Тиамазол назначают в дозе от 20 до 60 мг в сутки, пропилтиоурацил – 200-600 мг/сутки. Указанная доза должна быть разделена на 4 приема, препарат принимают внутрь каждые 6 часов с целью достижения постоянной концентрации в крови на протяжении суток. Медикаментозный эутиреоз наступает обычно спустя 3-6 недель от начала лечения, когда щитовидная железа исчерпает все запасы ранее образовавшихся тиреоидных гормонов. Следовательно, лечебная доза тиреостатических препаратов, а также продолжительность их применения зависит, прежде всего, от степени тяжести тиреотоксикоза. В некоторых случаях при лечении тяжелой формы ДТЗ терапевтическую дозу тиреостатиков приходится применять в течение 2-х месяцев. Более раннее снижение дозы, без достижения эутиреоидного состояния, приводит к необходимости её повторного увеличения.

29

Рис. 1 Алгоритм лечения диффузного токсического зоба

Критерии компенсации (медикаментозный эутиреоз): нормализация клинического состояния пациента, исчезновение тахикардии, прибавка в массе, возвращение уровня тиреоидных гормонов к норме. Вместе с тем следует отметить, что концентрация тиротропина в крови может оставаться сниженной (подавленной) в течение еще нескольких недель и месяцев после нормализации уровня Т4.

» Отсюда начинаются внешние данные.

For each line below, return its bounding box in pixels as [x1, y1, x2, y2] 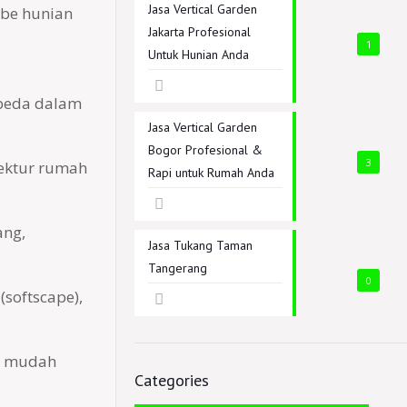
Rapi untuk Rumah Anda [148, 164, 274, 181]
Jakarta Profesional [148, 24, 251, 40]
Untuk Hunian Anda [148, 46, 249, 63]
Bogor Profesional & [148, 142, 263, 158]
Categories [134, 370, 209, 391]
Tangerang [148, 260, 207, 276]
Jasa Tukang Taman [148, 237, 253, 253]
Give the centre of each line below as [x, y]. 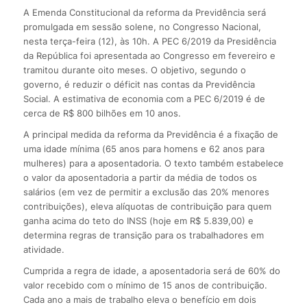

После наступления эутиреоидного состояния дозу тиреостатических препаратов постепенно снижают: тиамазол в среднем по 5-10 мг (пропилтиоурацил 50-100 мг) каждые 7-10 дней до достижения «поддерживающей дозы», которая обычно составляет для тиамазола 5-10 мг (50-100 мг для пропилтиоурацила) в сутки. Необходимо отметить, что чем больше времени потребовалось для достижения компенсации тиреотоксикоза, тем медленнее следует снижать дозу препарата. Поддерживающую дозу принимают один раз в сутки в течение длительного времени, как правило, 18-24 месяцев без перерыва. Проведение поддерживающей терапии в более короткий срок резко повышает вероятность рецидива заболевания. Так, при оценке результатов разной продолжительности тиреостатической терапии ДТЗ (6, 12, 18, 24 месяцев) рецидивы заболевания обнаружены у 69, 56, 25 и 18% больных соответственно. Эти данные подтверждают необходимость проведения длительного, не менее 12-18 месяцев, лечения тиреостатиками. Преждевременная отмена препарата приводит к рецидиву тиреотоксикоза и необходимости вновь назначать высокие дозы антитиреоидных препаратов. Объясняется это полученными в последние годы данными о воздействии тиреостатиков на иммунную систему.